◆ DIRECTIONS FOR THIS TASK ◆
Working from the records below, repeat exactly the lines starting at the line that contains "conferiti, ivi inclusi quelli conferiti" and ending at the line that contains "pubblicare in tabelle che distinguano le", inclusive.

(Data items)
•••
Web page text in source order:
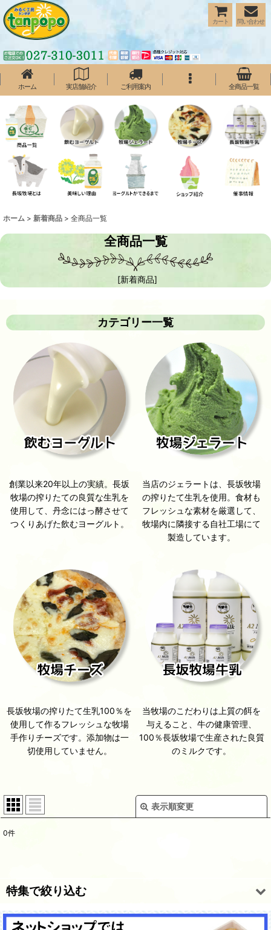
カート 問い合わせ
ホーム 実店舗紹介 ご利用案内 全商品一覧
ホーム > 新着商品 > 全商品一覧
全商品一覧
[新着商品]
カテゴリー一覧
創業以来20年以上の実績。長坂
牧場の搾りたての良質な生乳を
使用して、丹念にはっ酵させて
つくりあげた飲むヨーグルト。
当店のジェラートは、長坂牧場
の搾りたて生乳を使用。食材も
フレッシュな素材を厳選して、
牧場内に隣接する自社工場にて
製造しています。
長坂牧場の搾りたて生乳100％を
使用して作るフレッシュな牧場
手作りチーズです。添加物は一
切使用していません。
当牧場のこだわりは上質の餌を
与えること、牛の健康管理、
100％長坂牧場で生産された良質
のミルクです。
表示順変更
0件
特集で絞り込む
全商品一覧
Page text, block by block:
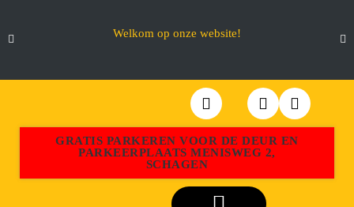
Welkom op onze website!
GRATIS PARKEREN VOOR DE DEUR EN
PARKEERPLAATS MENISWEG 2,
SCHAGEN
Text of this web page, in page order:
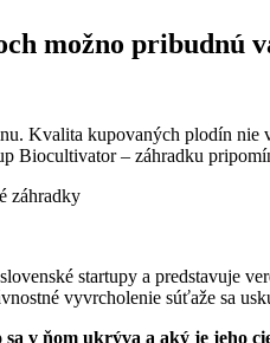
možno pribudnú
Kvalita kupovaných plodín
Biocultivator – záhradku
startupy a predstavuje
vyvrcholenie súťaže sa
v ňom ukrýva a aký je jeho
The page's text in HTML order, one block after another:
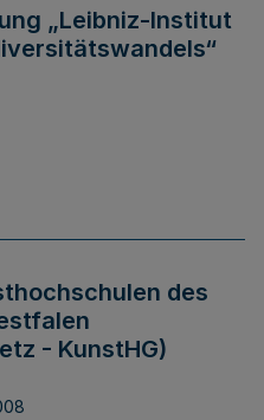
„Leibniz-Institut
des
- KunstHG)
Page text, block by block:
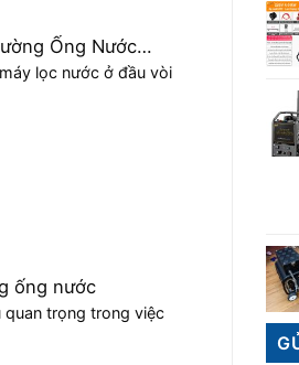
Ống Nước
lọc nước ở đầu vòi
ống nước
trọng trong việc
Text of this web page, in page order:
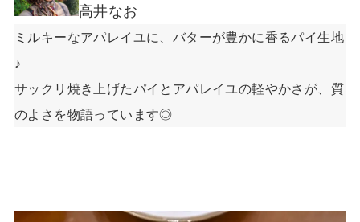
高井なお
ミルキーなアパレイユに、バターが豊かに香るパイ生地
♪
サックリ焼き上げたパイとアパレイユの軽やかさが、質
のよ さを物語っています◎
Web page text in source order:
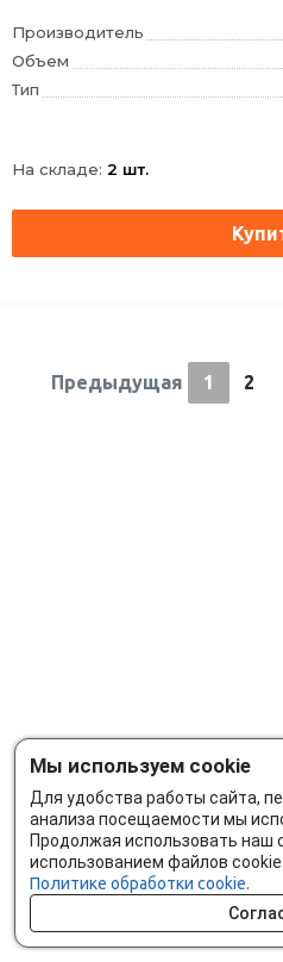
Производитель
Объем
Тип
На складе: 2 шт.
Предыдущая 1 2
Мы используем cookie
Для удобства работы сайта,
анализа посещаемости мы
Продолжая использовать наш
использованием файлов
Политике обработки cookie.
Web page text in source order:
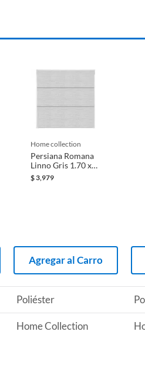
home collection
Persiana Romana
Linno Gris 1.70 x
1.8 M
$3,979
Agregar al Carro
Poliéster
Home Collection
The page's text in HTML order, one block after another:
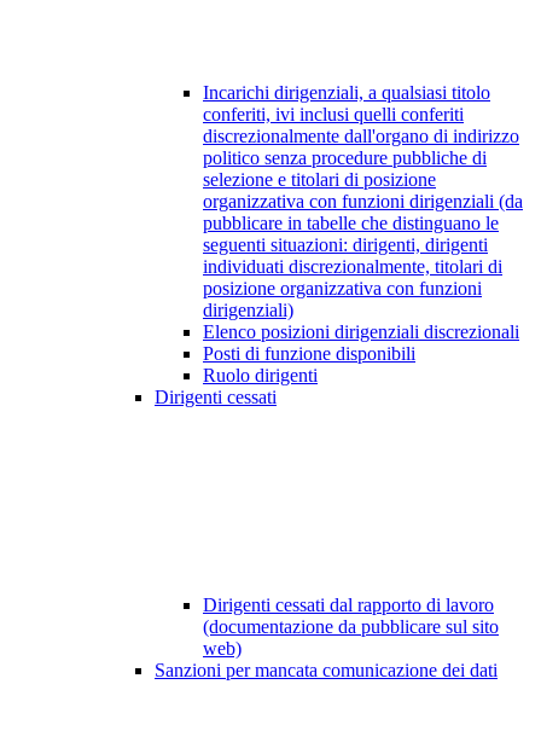
Incarichi dirigenziali, a qualsiasi titolo
conferiti, ivi inclusi quelli conferiti
discrezionalmente dall'organo di indirizzo
politico senza procedure pubbliche di
selezione e titolari di posizione
organizzativa con funzioni dirigenziali (da
pubblicare in tabelle che distinguano le
seguenti situazioni: dirigenti, dirigenti
individuati discrezionalmente, titolari di
posizione organizzativa con funzioni
dirigenziali)
Elenco posizioni dirigenziali discrezionali
Posti di funzione disponibili
Ruolo dirigenti
Dirigenti cessati
Dirigenti cessati dal rapporto di lavoro
(documentazione da pubblicare sul sito
web)
Sanzioni per mancata comunicazione dei dati
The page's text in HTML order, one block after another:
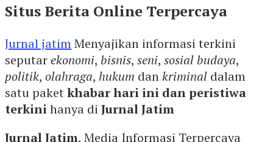
Situs Berita Online Terpercaya
Jurnal jatimMenyajikan informasi terkini
seputarekonomi, bisnis, seni, sosial budaya,
politik, olahraga, hukum dankriminal dalam
satu paketkhabar hari ini dan peristiwa
terkinihanya di Jurnal Jatim
Jurnal Jatim, Media Informasi Terpercaya
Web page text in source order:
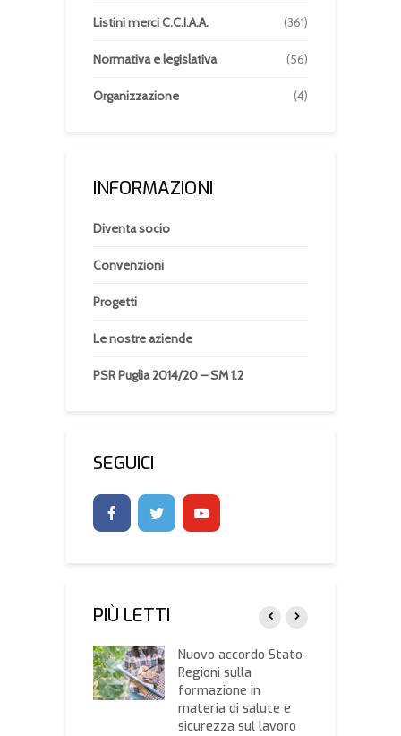
Listini merci C.C.I.A.A. (361)
Normativa e legislativa (56)
Organizzazione (4)
INFORMAZIONI
Diventa socio
Convenzioni
Progetti
Le nostre aziende
PSR Puglia 2014/20 – SM 1.2
SEGUICI
PIÙ LETTI
Nuovo accordo Stato-
Regioni sulla
formazione in
materia di salute e
sicurezza sul lavoro
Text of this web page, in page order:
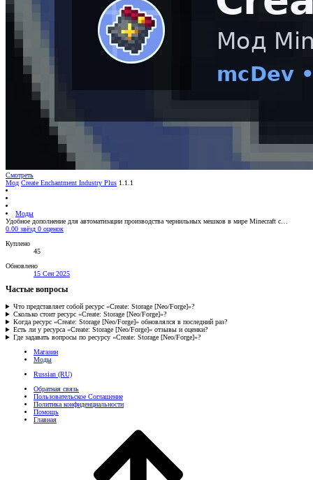
Смотреть
Мод Create Enchantment Industry Plus 1.1.1
Моды
Удобное дополнение для автоматизации производства чернильных мешков в мире Minecraft с…
0.00 звёзд 0 оценок
Куплено
45
Обновлено
15 Сен 2025
Частые вопросы
Что представляет собой ресурс «Create: Storage [Neo/Forge]»?
Сколько стоит ресурс «Create: Storage [Neo/Forge]»?
Когда ресурс «Create: Storage [Neo/Forge]» обновлялся в последний раз?
Есть ли у ресурса «Create: Storage [Neo/Forge]» отзывы и оценки?
Где задавать вопросы по ресурсу «Create: Storage [Neo/Forge]»?
Магазин
Моды
Russian (RU)
Обратная связь
Пользовательское Соглашение
Политика конфиденциальности
Помощь
Главная
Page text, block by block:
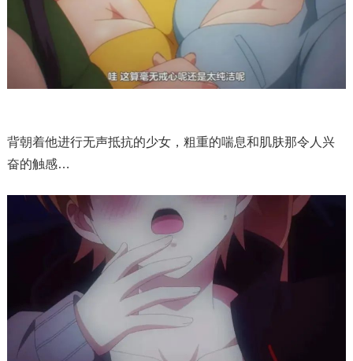
背朝着他进行无声抵抗的少女，粗重的喘息和肌肤那令人兴
奋的触感…
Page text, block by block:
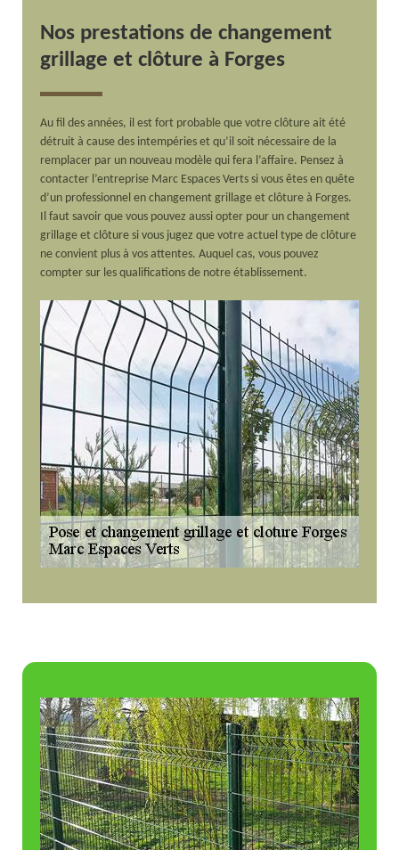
•••
◆ RESULT FOR THIS EXERCISE ◆
conferiti, ivi inclusi quelli conferiti
discrezionalmente dall'organo di indirizzo
politico senza procedure pubbliche di
selezione e titolari di posizione
organizzativa con funzioni dirigenziali (da
pubblicare in tabelle che distinguano le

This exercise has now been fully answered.